Downstream latency and errors
Our abuse scoring flows require a lot of knowledge about the member or transaction that we are classifying as good or bad. Such knowledge is acquired by querying a fleet of downstream systems and databases. A failure or high latency in any of these downstreams can mean that we can’t meet the service level object of our abuse scoring system.
When these errors happen, we have three strategies that we choose from on a case-by-case basis by weighing risk of abuse against friction introduced to good members:
Fail the original user transaction. This puts abuse scoring in a critical path for that transaction.
Re-run the scoring asynchronously. This allows us to run the full scoring suite again after unblocking the user transaction first.
Gracefully degrade scoring by using default values. This makes the abuse defense slightly weaker for that transaction.
Velocity and frequency at scale
A common and basic approach to fighting some forms of abuse is based on the velocity or frequency of a certain action. This is a widely-deployed approach across the industry but is hard and expensive to build at scale.

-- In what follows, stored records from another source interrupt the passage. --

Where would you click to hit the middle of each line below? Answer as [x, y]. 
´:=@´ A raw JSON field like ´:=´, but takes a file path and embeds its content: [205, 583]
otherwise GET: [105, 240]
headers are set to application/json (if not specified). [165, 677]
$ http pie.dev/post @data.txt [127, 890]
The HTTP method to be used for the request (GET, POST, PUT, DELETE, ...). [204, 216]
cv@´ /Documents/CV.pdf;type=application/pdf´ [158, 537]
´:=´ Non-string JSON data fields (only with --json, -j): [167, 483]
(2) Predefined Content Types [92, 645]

Counting the number of HTTP requests a user makes requires a massive amount of compute power and storage. This adds up quickly when you take into account the amount of user-generated traffic, the types of actions, and the number of entities we keep track of. At LinkedIn, we maintain hundreds of different counters for actions taken by any entity, like a user ID or an IP address. At any given time, we have more than:
- 5B transient counter records
- 200K QPS writes
- 3M QPS reads
Sometimes these counters are used for setting up raw thresholds for certain types of actions, but more often they’re used for building comprehensive abuse models like the ATO detection model described here.
Abuse protection by default
Abuse is hard to plan for, as malicious actors are constantly trying to figure out how to monetize different aspects of our platform. As a result, we needed to build a flexible abuse prevention infrastructure by default into all possible entry points. Protections could then be quickly setup to combat an attack and add friction to any flow if necessary. This is challenging at a large company like LinkedIn, however, because thousands of developers are simultaneously creating new experiences and product flows across our site all the time. To solve for this, we built a suite of integrations that give us:
Unified protections at our edge layer: This helps us take action against abuse on any endpoint, but in order to make fast decisions, we only use the data in the body of the request to make a decision. Preventing transactions at the edge layer allows us to mitigate any unnecessary traffic downstream.

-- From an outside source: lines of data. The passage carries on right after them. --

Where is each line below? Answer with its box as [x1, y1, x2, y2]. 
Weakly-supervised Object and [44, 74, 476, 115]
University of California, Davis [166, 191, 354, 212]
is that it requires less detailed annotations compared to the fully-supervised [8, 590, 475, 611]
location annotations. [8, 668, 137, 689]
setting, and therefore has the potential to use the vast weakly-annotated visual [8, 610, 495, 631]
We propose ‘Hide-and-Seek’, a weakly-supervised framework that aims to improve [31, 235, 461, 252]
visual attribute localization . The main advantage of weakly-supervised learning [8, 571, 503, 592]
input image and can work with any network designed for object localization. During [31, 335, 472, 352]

Unified content filtering: This allows us to easily scale our defenses as LinkedIn launches new types of content for our members. We provide a single library that the different services at LinkedIn can integrate with to enable a comprehensive suite of protections against things like spam, malware, inappropriate content, and malicious URLs.
Custom integrations for high-risk endpoints: This allow us to build very custom models against known attack vectors on various endpoints including registration, login, content creation, and payments.

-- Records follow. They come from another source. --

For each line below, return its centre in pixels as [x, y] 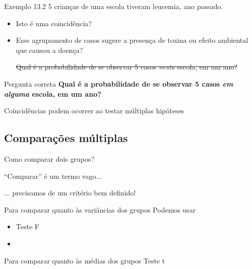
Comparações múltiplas [66, 138]
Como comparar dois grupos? [49, 158]
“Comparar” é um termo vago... [53, 176]
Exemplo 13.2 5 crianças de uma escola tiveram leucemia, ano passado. [114, 6]
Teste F [27, 226]
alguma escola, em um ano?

Self-serve protections: This helps us scale the impact of our central abuse team to the hundreds of services that exist at LinkedIn. Self-serve protections like throttling can be configured and setup by SRE teams to protect services from unexpectedly high volumes of traffic.
Given LinkedIn's scale, we are often met with a number of interesting challenges to continuously protect our members. We hope the high level ways we think about and address these problems are useful to others in the industry if and when they are met with similar issues over time.
Fighting against abuse is a constant multi-team effort. Above all else, tight collaboration between a number of different business functions is key. I want to thank the continued efforts of the Abuse Prevention Infrastructure, Abuse Research and Response, Abuse Relevance, Trust and Safety, Trust Analytics, and House Security teams in keeping our site safe.